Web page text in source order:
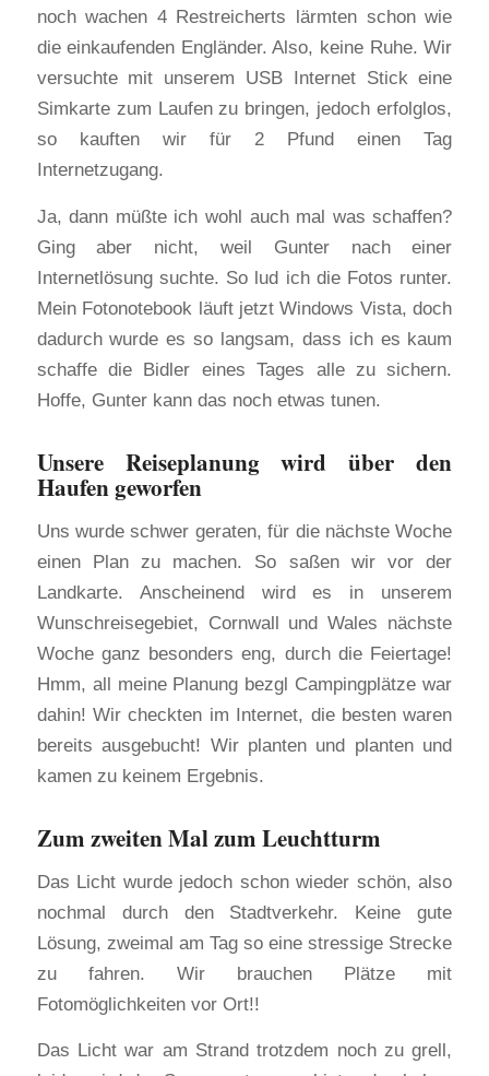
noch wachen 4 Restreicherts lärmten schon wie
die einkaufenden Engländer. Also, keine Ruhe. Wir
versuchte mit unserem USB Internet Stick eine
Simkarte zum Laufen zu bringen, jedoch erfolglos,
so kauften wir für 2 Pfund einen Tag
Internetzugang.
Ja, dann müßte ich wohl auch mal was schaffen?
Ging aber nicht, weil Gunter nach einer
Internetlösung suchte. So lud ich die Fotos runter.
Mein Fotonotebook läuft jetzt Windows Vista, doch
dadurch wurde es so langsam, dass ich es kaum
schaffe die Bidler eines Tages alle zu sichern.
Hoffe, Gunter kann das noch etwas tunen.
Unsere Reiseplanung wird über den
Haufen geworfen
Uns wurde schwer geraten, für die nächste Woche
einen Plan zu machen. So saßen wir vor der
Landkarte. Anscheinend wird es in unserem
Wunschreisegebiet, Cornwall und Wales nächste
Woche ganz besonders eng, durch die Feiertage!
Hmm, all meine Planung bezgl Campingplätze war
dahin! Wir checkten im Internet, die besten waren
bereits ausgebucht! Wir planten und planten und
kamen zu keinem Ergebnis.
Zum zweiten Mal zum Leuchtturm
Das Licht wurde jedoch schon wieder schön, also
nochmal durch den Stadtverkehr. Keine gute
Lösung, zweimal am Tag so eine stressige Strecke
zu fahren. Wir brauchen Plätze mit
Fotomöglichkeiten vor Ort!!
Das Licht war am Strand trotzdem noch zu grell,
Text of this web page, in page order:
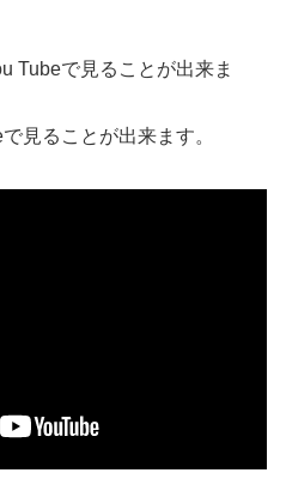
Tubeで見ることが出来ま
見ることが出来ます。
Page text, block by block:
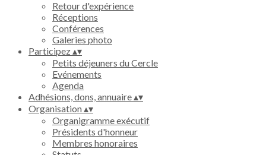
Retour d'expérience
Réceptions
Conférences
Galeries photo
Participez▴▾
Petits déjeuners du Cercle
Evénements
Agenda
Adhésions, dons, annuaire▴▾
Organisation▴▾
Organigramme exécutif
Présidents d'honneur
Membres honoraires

**Brief**. Lines from the one that holds "Ja, dann müßte" through the final line of the material are to be duplicated exactly; no pictures belong in the copy.

**Written reply**.
Ja, dann müßte ich wohl auch mal was schaffen?
Ging aber nicht, weil Gunter nach einer
Internetlösung suchte. So lud ich die Fotos runter.
Mein Fotonotebook läuft jetzt Windows Vista, doch
dadurch wurde es so langsam, dass ich es kaum
schaffe die Bidler eines Tages alle zu sichern.
Hoffe, Gunter kann das noch etwas tunen.
Unsere Reiseplanung wird über den
Haufen geworfen
Uns wurde schwer geraten, für die nächste Woche
einen Plan zu machen. So saßen wir vor der
Landkarte. Anscheinend wird es in unserem
Wunschreisegebiet, Cornwall und Wales nächste
Woche ganz besonders eng, durch die Feiertage!
Hmm, all meine Planung bezgl Campingplätze war
dahin! Wir checkten im Internet, die besten waren
bereits ausgebucht! Wir planten und planten und
kamen zu keinem Ergebnis.
Zum zweiten Mal zum Leuchtturm
Das Licht wurde jedoch schon wieder schön, also
nochmal durch den Stadtverkehr. Keine gute
Lösung, zweimal am Tag so eine stressige Strecke
zu fahren. Wir brauchen Plätze mit
Fotomöglichkeiten vor Ort!!
Das Licht war am Strand trotzdem noch zu grell,
Text of this web page, in page order:
Tubeで見ることが出来ま
見ることが出来ます。
Page text, block by block:
Retour d'expérience
Réceptions
Conférences
Galeries photo
Participez▴▾
Petits déjeuners du Cercle
Evénements
Agenda
Adhésions, dons, annuaire▴▾
Organisation▴▾
Organigramme exécutif
Présidents d'honneur
Membres honoraires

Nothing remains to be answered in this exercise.